The Long Now is not only a concept for a different way to understand time; it also describes a widespread feeling about time. Social and ecological exhaustion is palpable today. Climate mitigation and adaptation is not about the mythical future or Child. Climate change is driven by already existing exhaustions. The Long Now is as much an affective definition as our actual, immediate political-time.

The recession of temporal horizons in The Long Now is an opening up of political ones, not least the path to a new political imagination that the cruelest optimism tells us we must wait for. Even some who are trying to grasp the possibilities of this remain trapped with not only that ever-present Hegelian “step-ladder,” dancing up that coordinate plane to heaven on Earth, but also mistake the aspiration to modernism with the material fantasies of some “future” as imagined by capitalist modernity. Capitalism-as-we-know-it, as we experience and feel it, is unrealistic. Its fantasy life, far from overabundant, decadent, or free, is stulted, pathetic, and limited. The “concrete utopia” for The Long Now presents not one single answer but an enticing panoply of real possibilities. It’s not air-conditioners vs. asceticism. It’s Green Proletkult. Fantastic visions with Mughal cooling systems. Local knowledges linked and spread. It is the desire for the future realized in creating a truly different world built from the materials and dreams, ecological and cultural, of the world we actually live in.

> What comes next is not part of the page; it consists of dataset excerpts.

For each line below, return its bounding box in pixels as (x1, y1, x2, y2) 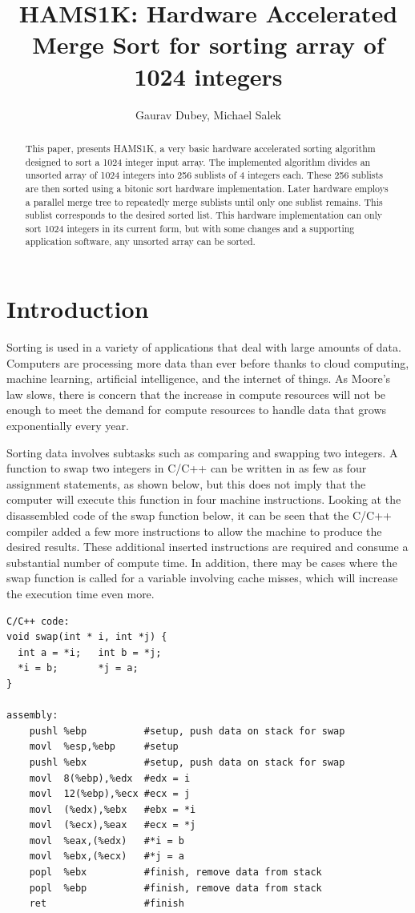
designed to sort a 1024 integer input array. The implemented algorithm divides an (25, 155, 371, 168)
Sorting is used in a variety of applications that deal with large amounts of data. (6, 339, 401, 356)
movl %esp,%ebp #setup (29, 741, 179, 753)
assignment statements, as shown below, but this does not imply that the (6, 475, 366, 492)
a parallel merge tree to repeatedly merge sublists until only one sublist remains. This (25, 195, 383, 208)
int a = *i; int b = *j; (18, 646, 162, 658)
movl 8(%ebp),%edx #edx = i (29, 772, 191, 784)
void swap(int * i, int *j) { (6, 631, 167, 643)
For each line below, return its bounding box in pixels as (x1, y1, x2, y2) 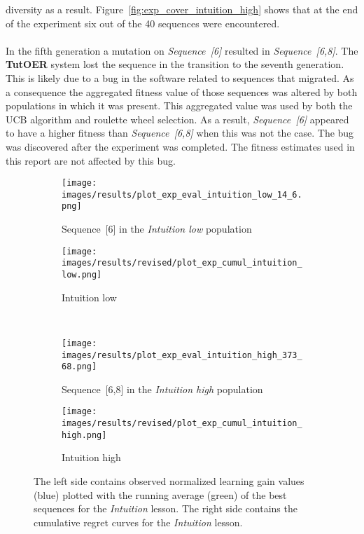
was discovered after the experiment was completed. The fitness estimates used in (6, 139, 355, 153)
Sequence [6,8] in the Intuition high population (62, 381, 263, 396)
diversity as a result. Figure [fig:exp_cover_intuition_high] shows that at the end (6, 2, 358, 16)
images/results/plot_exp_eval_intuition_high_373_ (62, 350, 302, 360)
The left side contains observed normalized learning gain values (34, 473, 304, 488)
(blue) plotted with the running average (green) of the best (34, 487, 287, 502)
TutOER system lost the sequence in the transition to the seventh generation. (6, 57, 344, 71)
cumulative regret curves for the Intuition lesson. (34, 514, 243, 529)
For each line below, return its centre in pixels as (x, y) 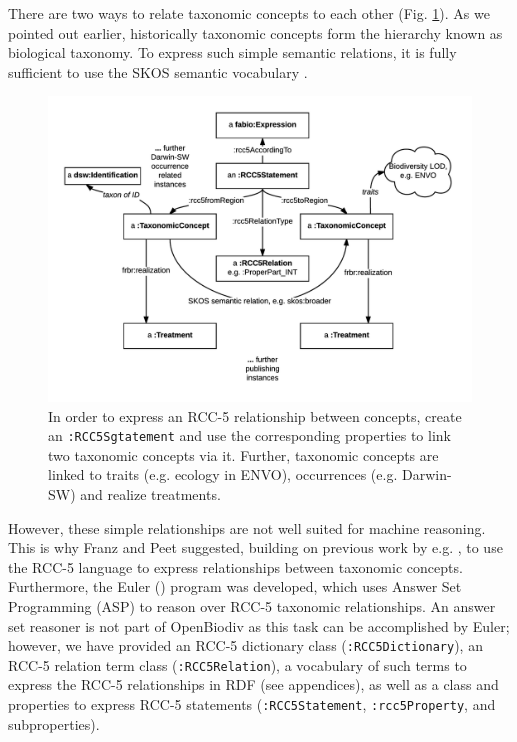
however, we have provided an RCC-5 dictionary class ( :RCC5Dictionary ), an (245, 645)
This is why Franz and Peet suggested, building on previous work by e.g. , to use (255, 547)
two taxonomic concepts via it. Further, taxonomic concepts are (243, 454)
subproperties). (54, 723)
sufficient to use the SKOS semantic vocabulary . (158, 71)
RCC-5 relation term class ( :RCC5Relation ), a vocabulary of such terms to (237, 664)
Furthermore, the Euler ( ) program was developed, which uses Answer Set (235, 586)
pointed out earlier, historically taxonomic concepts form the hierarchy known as (255, 32)
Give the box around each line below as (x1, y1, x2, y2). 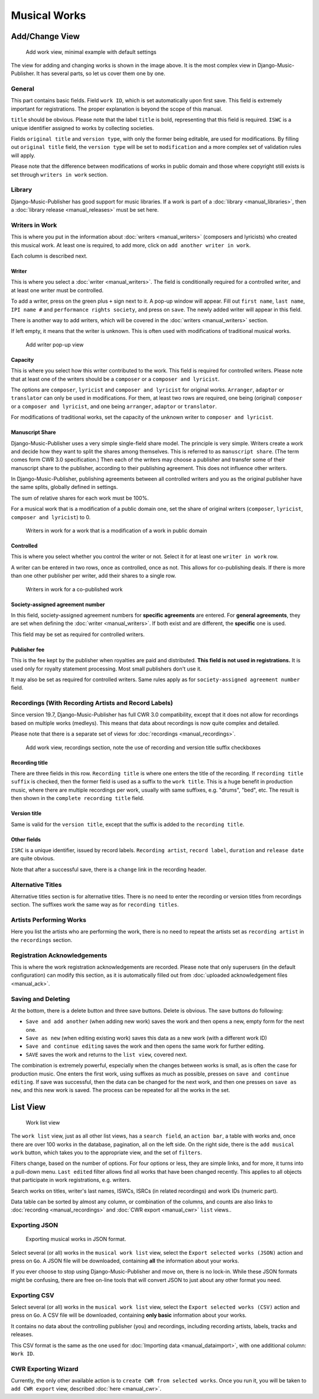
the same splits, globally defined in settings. (11, 484, 118, 491)
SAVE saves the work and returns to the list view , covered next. (25, 1051, 188, 1058)
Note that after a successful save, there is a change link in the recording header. (11, 866, 207, 873)
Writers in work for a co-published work (25, 585, 123, 592)
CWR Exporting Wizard (11, 1365, 79, 1373)
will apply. (11, 151, 35, 159)
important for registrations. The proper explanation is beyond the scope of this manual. (11, 105, 223, 112)
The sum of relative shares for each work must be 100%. (11, 494, 149, 501)
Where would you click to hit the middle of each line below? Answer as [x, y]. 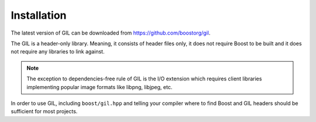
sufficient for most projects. [44, 111]
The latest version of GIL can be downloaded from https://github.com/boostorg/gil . [111, 33]
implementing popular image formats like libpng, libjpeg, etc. [99, 87]
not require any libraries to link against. [58, 52]
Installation [39, 15]

Milanović, and many of his ecological critics, seem to share a bedrock conviction that it is simply “more” or “less” of this life — of “wealthy” capitalist modernity — that defines the boundaries of the politically possible. Capitalist realism and cruel optimism reinforcing each other in what some social psychologists who study exhaustion would call a “loss spiral”; an ever more hopeless expending of resources on an impossible resolution. On this level, Milanović and Raworth (both of whose core work I deeply respect) are actually in much agreement, Milanović coming down on the side of “more” of this life and Raworth on “tolerably less.”

A far richer aesthetic life is possible within the enabling constraints of an emancipatory ecological niche. Here, again, we might think with Moten (as he says with and against Adorno) not of an accelerated modernity-of-the-new-but-same but of syncopated, punctuated, ever-proliferating modernisms, of acoustic possibilities that are seemingly inexhaustible. Not of the desires that must be withheld to make “the future” possible. But of the desires that are cast out to keep the present the same.

Planetary boundaries are real, but in many ways scarcity is still an ideological fiction.